Statoil planeja elevar produção no campo de Peregrino

O presidente da Statoil no Brasil, Kjetil Hove, disse hoje que a companhia está produzindo atualmente 35 mil barris de petróleo por dia no campo de Peregrino, na Bacia de Campos, e deverá aumentar este volume para a capacidade máxima na área em 2012, de até 100 mil barris por dia. O executivo também disse que a Statoil estuda perfurar, no ano que vem, um poço abaixo do reservatório já descoberto de Peregrino, para tentar encontrar novas reservas em outra faixa geológica. "Ainda não há definição sobre isso, mas uma intenção", afirmou.

KELLY LIMA, Agencia Estado

25 de maio de 2011 | 14h05

Kjetil Hove revelou ainda que a companhia está estudando participar da 11ª Rodada que a Agência Nacional do Petróleo, Gás Natural e Biocombustíveis (ANP) promoverá no segundo semestre, mas há ainda a necessidade de estudar melhor as áreas que serão ofertadas. As declarações foram dadas hoje durante evento da Statoil no Rio de Janeiro.

Odebrecht Oil & Gas

No evento, o diretor presidente da Odebrecht Oil & Gas, Roberto Ramos, defendeu que as exigências de conteúdo nacional deveriam ser no Brasil "menos paroquiais". "Há uma dificuldade em cumprir o que está aí hoje", afirmou, afirmando que as empresas nacionais devem buscar encomendas no exterior.

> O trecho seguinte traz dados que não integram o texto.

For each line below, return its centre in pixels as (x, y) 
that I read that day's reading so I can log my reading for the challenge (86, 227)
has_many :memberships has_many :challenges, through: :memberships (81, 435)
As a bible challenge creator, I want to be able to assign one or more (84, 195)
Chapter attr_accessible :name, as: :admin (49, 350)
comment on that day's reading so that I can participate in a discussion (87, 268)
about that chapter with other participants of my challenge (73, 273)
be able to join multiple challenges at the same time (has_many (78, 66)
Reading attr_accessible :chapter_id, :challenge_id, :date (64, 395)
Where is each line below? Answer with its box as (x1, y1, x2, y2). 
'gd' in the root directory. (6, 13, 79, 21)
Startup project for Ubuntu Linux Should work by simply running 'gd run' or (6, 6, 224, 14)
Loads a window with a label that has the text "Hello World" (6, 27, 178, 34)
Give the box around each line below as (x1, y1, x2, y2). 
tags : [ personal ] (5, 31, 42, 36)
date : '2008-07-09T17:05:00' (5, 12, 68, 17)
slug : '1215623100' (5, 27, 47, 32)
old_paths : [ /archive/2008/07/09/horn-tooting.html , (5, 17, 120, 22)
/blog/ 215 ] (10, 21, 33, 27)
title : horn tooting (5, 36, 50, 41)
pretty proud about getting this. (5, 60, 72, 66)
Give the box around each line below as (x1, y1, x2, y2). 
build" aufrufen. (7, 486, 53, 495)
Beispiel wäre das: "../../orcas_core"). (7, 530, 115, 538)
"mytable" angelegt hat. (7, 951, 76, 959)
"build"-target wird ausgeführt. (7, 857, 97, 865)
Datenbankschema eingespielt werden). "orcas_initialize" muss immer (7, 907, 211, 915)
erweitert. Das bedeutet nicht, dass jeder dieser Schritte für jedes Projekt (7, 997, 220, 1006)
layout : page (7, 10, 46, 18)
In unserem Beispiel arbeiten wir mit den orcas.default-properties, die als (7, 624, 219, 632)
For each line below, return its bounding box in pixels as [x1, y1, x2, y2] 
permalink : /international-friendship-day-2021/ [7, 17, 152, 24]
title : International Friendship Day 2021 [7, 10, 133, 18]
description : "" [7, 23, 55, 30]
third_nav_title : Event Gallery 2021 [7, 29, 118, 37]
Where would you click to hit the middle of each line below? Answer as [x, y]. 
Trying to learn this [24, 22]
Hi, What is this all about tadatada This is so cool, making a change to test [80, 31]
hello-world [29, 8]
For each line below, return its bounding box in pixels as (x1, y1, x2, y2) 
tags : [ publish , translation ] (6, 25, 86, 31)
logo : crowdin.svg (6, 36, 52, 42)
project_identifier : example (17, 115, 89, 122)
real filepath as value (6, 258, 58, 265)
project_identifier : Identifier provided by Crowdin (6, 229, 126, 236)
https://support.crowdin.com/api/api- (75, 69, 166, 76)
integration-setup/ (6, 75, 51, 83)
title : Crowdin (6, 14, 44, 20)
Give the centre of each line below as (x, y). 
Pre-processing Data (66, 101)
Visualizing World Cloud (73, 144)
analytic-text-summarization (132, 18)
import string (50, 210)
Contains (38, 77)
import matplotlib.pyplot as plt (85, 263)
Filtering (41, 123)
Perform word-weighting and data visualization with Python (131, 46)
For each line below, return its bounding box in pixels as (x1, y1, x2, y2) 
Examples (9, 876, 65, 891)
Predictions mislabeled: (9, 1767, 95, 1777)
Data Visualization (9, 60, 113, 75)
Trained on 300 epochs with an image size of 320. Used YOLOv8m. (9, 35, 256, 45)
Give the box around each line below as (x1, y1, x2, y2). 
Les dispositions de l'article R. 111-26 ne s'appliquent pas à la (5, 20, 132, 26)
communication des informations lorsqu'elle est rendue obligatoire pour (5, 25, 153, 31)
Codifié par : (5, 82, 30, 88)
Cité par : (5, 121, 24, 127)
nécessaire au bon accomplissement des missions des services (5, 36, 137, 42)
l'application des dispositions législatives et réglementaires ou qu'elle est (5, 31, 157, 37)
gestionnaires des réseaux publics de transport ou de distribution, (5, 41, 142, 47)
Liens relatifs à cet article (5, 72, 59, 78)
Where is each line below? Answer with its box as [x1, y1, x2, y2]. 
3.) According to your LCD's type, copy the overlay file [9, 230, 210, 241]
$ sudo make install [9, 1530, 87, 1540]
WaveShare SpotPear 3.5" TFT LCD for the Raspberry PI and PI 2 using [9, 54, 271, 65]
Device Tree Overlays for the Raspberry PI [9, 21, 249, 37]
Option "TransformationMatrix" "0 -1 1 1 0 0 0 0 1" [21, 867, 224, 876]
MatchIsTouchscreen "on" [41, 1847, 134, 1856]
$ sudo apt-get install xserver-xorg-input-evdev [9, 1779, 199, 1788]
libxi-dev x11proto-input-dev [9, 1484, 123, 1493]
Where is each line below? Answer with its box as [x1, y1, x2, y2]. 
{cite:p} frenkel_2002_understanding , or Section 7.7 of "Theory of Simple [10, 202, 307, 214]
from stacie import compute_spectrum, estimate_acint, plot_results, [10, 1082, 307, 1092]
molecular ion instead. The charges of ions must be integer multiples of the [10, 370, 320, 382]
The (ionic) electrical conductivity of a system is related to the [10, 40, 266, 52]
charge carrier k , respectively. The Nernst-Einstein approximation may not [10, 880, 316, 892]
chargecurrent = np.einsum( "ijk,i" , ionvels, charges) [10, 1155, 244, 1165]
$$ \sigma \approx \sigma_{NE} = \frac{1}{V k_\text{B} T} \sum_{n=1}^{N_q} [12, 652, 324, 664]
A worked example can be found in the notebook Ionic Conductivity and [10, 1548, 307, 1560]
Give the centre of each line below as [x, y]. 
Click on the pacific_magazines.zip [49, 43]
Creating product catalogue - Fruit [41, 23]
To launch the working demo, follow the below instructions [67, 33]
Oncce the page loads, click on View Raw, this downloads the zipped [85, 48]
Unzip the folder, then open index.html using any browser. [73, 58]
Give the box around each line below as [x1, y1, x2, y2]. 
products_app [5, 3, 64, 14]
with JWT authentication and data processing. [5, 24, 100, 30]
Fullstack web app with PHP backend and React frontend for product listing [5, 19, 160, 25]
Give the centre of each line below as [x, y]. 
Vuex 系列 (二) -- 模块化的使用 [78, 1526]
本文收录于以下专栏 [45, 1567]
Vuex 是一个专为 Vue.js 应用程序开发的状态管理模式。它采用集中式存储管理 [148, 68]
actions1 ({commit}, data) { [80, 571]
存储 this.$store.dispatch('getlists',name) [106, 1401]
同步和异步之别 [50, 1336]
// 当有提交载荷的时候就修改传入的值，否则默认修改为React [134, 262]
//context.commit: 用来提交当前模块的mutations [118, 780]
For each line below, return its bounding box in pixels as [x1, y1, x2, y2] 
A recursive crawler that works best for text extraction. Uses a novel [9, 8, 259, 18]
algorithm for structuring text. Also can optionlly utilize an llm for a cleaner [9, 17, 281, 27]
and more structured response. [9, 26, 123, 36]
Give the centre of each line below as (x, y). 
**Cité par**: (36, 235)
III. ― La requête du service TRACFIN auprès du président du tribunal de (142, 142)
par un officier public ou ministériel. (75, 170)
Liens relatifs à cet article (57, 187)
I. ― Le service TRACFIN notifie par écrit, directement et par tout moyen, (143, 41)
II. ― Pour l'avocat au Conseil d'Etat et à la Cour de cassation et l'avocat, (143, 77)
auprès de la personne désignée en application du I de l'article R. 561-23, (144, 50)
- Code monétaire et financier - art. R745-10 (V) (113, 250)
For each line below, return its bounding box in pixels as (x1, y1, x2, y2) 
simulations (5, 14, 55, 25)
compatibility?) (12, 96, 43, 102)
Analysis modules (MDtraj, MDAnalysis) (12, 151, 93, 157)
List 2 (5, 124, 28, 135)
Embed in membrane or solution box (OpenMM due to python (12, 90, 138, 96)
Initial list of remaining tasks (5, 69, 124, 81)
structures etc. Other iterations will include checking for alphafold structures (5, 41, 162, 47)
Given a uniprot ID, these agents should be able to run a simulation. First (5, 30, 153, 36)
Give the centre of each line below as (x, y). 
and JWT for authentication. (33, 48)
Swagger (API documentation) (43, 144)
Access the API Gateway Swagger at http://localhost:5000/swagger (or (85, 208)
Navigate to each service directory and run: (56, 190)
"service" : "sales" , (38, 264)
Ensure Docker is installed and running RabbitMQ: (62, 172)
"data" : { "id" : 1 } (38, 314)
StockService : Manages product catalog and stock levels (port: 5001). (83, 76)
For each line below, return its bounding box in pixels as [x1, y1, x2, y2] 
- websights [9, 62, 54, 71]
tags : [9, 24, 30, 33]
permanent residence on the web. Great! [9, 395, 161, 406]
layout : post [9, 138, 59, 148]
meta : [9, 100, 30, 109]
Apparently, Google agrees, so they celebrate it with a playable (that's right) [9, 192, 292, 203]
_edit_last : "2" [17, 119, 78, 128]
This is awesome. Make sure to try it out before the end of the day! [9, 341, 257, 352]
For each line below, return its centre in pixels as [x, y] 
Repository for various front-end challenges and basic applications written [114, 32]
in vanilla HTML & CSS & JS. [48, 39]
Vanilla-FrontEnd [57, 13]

"Nem a Noruega, nem a Inglaterra e nem Angola, que já está produzindo 2 milhões de barris por dia, adotaram a exigência de conteúdo nacional", comentou, destacando que é preciso definir quais são exatamente os parâmetros do conteúdo nacional: "É para comprar 65% de quê? Sessenta e cinco por cento em reais? Ou de empresas instaladas aqui?", questionou.

Ele afirmou ainda que a companhia está bastante interessada no novo processo licitatório que a Petrobras deverá lançar para encomendar sondas de perfuração. Segundo o executivo, a contratação destas sondas pode financiar a construção do estaleiro da companhia.

Ramos afirmou também que o ritmo de crescimento do setor de petróleo deverá ditar o cenário financeiro nacional nos próximos anos, mais favorável à valorização do real. "Pensar no câmbio com paridade de R$ 2,10 ou R$ 2,20 é inviável. Melhor pensar em algo abaixo dos R$ 1,50", disse.

Segundo seus cálculos, o consumo doméstico de derivados deverá crescer 6% ao ano sobre os dois milhões de barris por dia este ano, até 2020, o que deve gerar um consumo de 3,4 milhões de barris por dia em nove anos. "Se o Brasil estiver produzindo 5 milhões de barris por dia, como se prevê, haverá um excedente de 1,7 milhão de barris que, sem serem processados em nenhuma refinaria local, apenas exportados crus, podem render divisas de US$ 60 bilhões, ou o equivalente a todos investimentos estrangeiros hoje no País. Como se segura um câmbio com estas perspectivas?", comentou.